At QA Cafe we deal directly with a lot of standards from many different organizations, all of which go into making the home routers and other connected devices that we test with CDRouter.
When it comes to performance testing, the most frequently cited standard is IETF RFC 2544, the “Benchmarking Methodology for Network Interconnect Devices”. Created in 1999, it is the methodology used by most router performance test tools in the market. But is it enough for the complex world of connected devices communicating with real Internet applications?
RFC 2544 defines a set of criteria for traffic to be used during testing, the duration of those tests, and the measurements used at the conclusion of the tests. For example, it defines:
RFC 2544 is more a set of guidelines than it is a test suite.
These requirements are then used to build whatever tests are appropriate to the testers, and goes little into defining what sorts of things must absolutely be tested. It does not give the procedures or metrics for results. This is of course by design - it was meant to provide the background information necessary to design throughput and latency tests on IP routers, switches, etc.
RFC 2544 was developed by people interested in enterprise routers and switches. As such, legacy use of the standard has created a de-facto set of common practices that were originally designed to test large scale routers. This includes running 120 second throughput at each of a number of frame sizes, etc. While these tests can provide some insight, they do not represent any realistic model of real-world traffic pattern.
The most common practice is to push UDP Echo Request frames for 120 seconds at a variety of frame sizes. Many test suites do this by blasting traffic at one particular frames size at a time and work up or down the defined sizes for Ethernet: 64, 128, 512, 1024, 1280, and 1514. This presents two issues:
As one might expect, trying to find what “average” real-world traffic is like is difficult. There’s not a lot of research. Even if there was, an average size wouldn’t exercise the real behavior of a DUT.
Efforts have been made like IMIX and more recently NetSecOPEN (though the latter is focused on Firewalls and other security applications) attempt to come up with some baseline mixes that will exercise what a router will actually go through in deployment. These efforts are much broader in scope than just trying to find an average frame size. They are trying to find good mixes of applications, burst profiles, etc.
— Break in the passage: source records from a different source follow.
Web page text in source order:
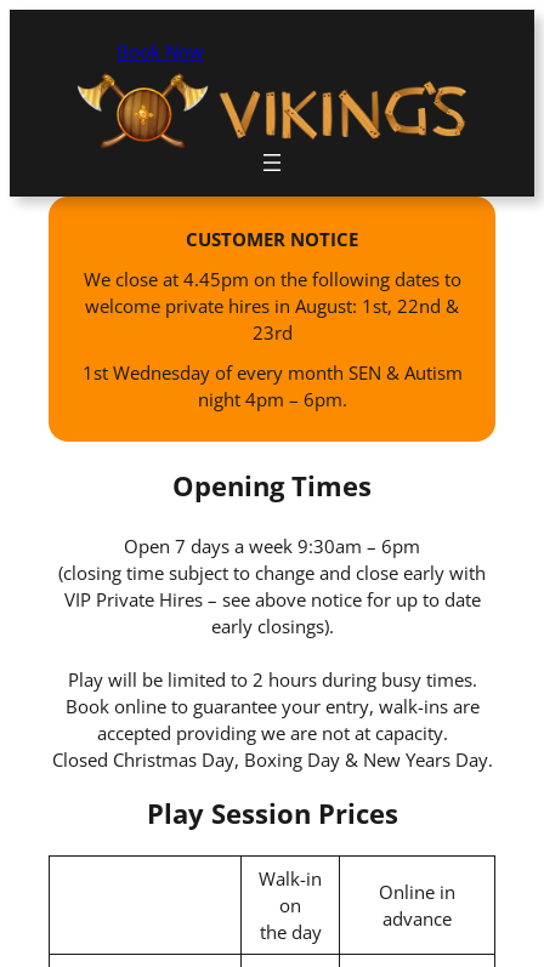
Book Now
CUSTOMER NOTICE
We close at 4.45pm on the following dates to
welcome private hires in August: 1st, 22nd &
23rd
1st Wednesday of every month SEN & Autism
night 4pm – 6pm.
Opening Times
Open 7 days a week 9:30am – 6pm
(closing time subject to change and close early with
VIP Private Hires – see above notice for up to date
early closings).
Play will be limited to 2 hours during busy times.
Book online to guarantee your entry, walk-ins are
accepted providing we are not at capacity.
Closed Christmas Day, Boxing Day & New Years Day.
Play Session Prices
Walk-in
on
the day
Online in
advance
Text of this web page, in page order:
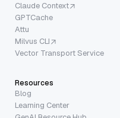
Claude Context
GPTCache
Attu
Milvus CLI
Vector Transport Service
Resources
Blog
Learning Center
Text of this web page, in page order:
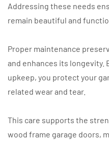
Addressing these needs
remain beautiful and
Proper maintenance
and enhances its longevity.
upkeep, you protect your
related wear and tear.
This care supports the
wood frame garage doors,
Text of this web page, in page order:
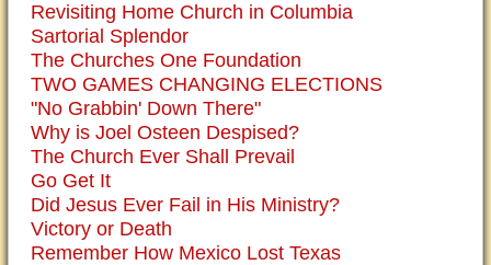
Revisiting Home Church in Columbia
Sartorial Splendor
The Churches One Foundation
TWO GAMES CHANGING ELECTIONS
"No Grabbin' Down There"
Why is Joel Osteen Despised?
The Church Ever Shall Prevail
Go Get It
Did Jesus Ever Fail in His Ministry?
Victory or Death
Remember How Mexico Lost Texas
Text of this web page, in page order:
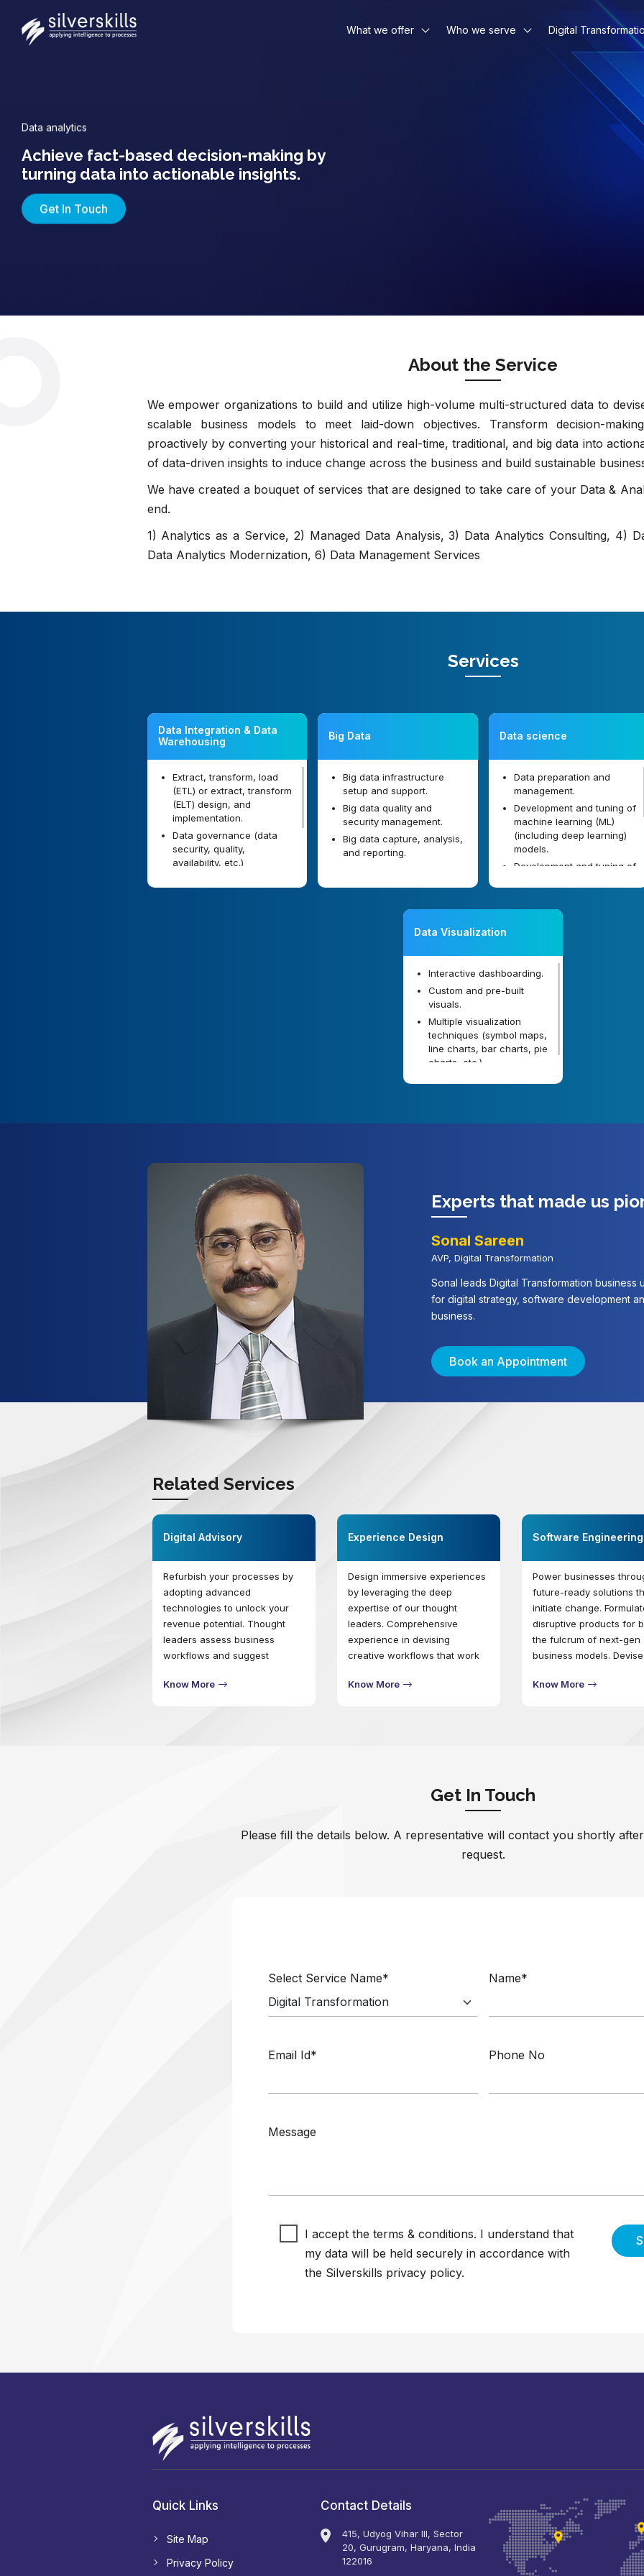
What we offer Who we serve Digital
Data analytics
Achieve fact-based decision-making by
turning data into actionable insights.
Get In Touch
About the Service
We empower organizations to build and utilize high-volume multi-structured data to
scalable business models to meet laid-down objectives. Transform decision-
proactively by converting your historical and real-time, traditional, and big data into
of data-driven insights to induce change across the business and build sustainable
We have created a bouquet of services that are designed to take care of your Data &
end.
1) Analytics as a Service, 2) Managed Data Analysis, 3) Data Analytics Consulting, 4)
Data Analytics Modernization, 6) Data Management Services
Services
Data Integration & Data
Warehousing
Extract, transform, load
(ETL) or extract, transform
(ELT) design, and
implementation.
Data governance (data
security, quality,
availability, etc.)
Big Data
Big data infrastructure
setup and support.
Big data quality and
security management.
Big data capture, analysis,
and reporting.
Data science
Data preparation and
management.
Development and tuning of
machine learning (ML)
(including deep learning)
models.
Development and tuning of
artificial intelligence (AI)
development.
Data Visualization
Interactive dashboarding.
Custom and pre-built
visuals.
Multiple visualization
techniques (symbol maps,
line charts, bar charts, pie
charts, etc.)
Experts that made us
Sonal Sareen
AVP, Digital Transformation
Sonal leads Digital Transformation business
for digital strategy, software development
business.
Book an Appointment
Related Services
Digital Advisory
Refurbish your processes by
adopting advanced
technologies to unlock your
revenue potential. Thought
leaders assess business
workflows and suggest
outpace change across the
Know More
Experience Design
Design immersive experiences
by leveraging the deep
expertise of our thought
leaders. Comprehensive
experience in devising
creative workflows that work
customer experiences. Deploy
Know More
Software Engineering
Power businesses
future-ready solutions
initiate change.
disruptive products for
the fulcrum of next-gen
business models. Devise
and engineer outcomes
Know More
Get In Touch
Please fill the details below. A representative will contact you shortly
request.
Select Service Name* Name*
Email Id* Phone No
Message
I accept the terms & conditions. I understand that
my data will be held securely in accordance with
the Silverskills privacy policy.
Quick Links
Site Map
Privacy Policy
Contact Details
415, Udyog Vihar III, Sector
20, Gurugram, Haryana, India
122016
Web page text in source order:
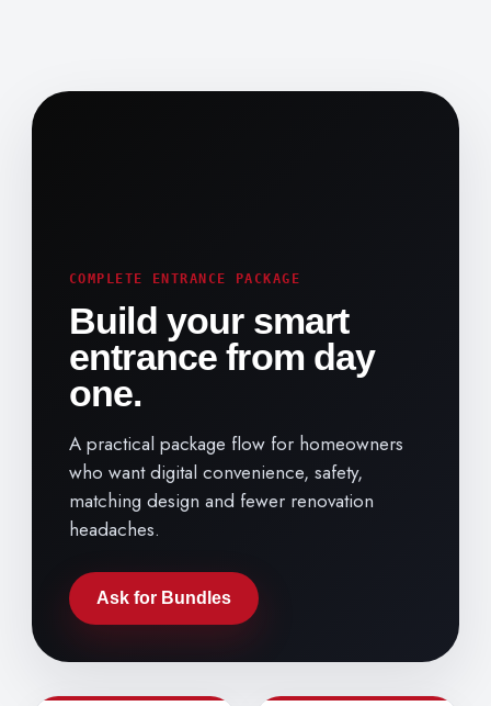
COMPLETE ENTRANCE PACKAGE
Build your smart
entrance from day
one.
A practical package flow for homeowners
who want digital convenience, safety,
matching design and fewer renovation
headaches.
Ask for Bundles
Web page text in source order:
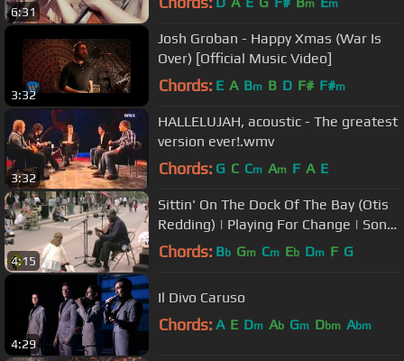
6:31
m m
3:32
Josh Groban - Happy Xmas (War Is
Over) [Official Music Video]
Chords: E A Bm B D F# F#m
3:32
HALLELUJAH, acoustic - The greatest
version ever!.wmv
Chords: G C Cm Am F A E
4:15
Sittin' On The Dock Of The Bay (Otis
Redding) | Playing For Change | Song
Around The World
Chords: Bb Gm Cm Eb Dm F G
4:29
Il Divo Caruso
Chords: A E Dm Ab Gm Dbm Abm

This is a good thing, but unfortunately many customer requirements come from the legacy of asking for RFC 2544 benchmarking.
When people ask for “testing in accordance with RFC 2544”, what they often mean is running the tests that have become the norm in most test tools. That is, attempting to pass line rate traffic for 120 seconds at each frame size, then moving on to the next size, etc. Frame loss and latency is then measured at the end.
This is not how traffic appears in the real world however. Even though there is some evidence that the majority of traffic is of smaller (80-128) frame sizes, it doesn’t mean that they originate from applications pushing line rate.
The small frames we see are certainly frequent due to signaling protocols, DNS, etc. But even a Voice service using smaller frame sizes would not consume the entirety of a connection’s bandwidth, particularly at multi-gigabit rates. Witnessing small frame sizes taking up the full bandwidth of your connection probably would mean something nefarious is going on!
Even with the right mix of frame sizes, pushing 100% of line rate and measuring frame loss does not provide a lot of information. Moreover, UDP Echo requests sent at line rate doesn’t represent a realistic traffic flow.
As we discuss in our training webinar on performance testing, line rate throughtput and latency can act as a good baseline, but it doesn’t provide a complete picture of how your DUT will handle real-world user behavior. Moreover, today’s gateways are application aware and are doing more than just routing IP traffic.
The way to get the most accurate picture of device performance is to treat each application as its own control variable. DNS latency is one of, if not the biggest, cause of poor user experience when it comes to basic Internet applications. TCP and UDP will behave differently, and they will behave differently over different mediums, especially if the physical layer has its own robustness protections - wired Ethernet will behave much differently than Wireless!
In CDRouter Performance, we solve this in two ways. The first is the ability to send line rate traffic in a number of different scenarios: UDP vs. TCP, IPv4 vs. IPv6, etc. The second are our application specific latency test cases, which will push traffic of a specific type (like DNS, or the DHCP process) to give an indication of how a user will experience delays.
One final word on performance testing. While pushing traffic of any type is a good way to measure DUT quality, performance itself is not the end-all of testing network equipment, particularly in broadband or home networks. Functional testing of individual protocols - making sure your device will behave correctly over time - is critical to proving your DUT will measure up to provider requirements and user expectations.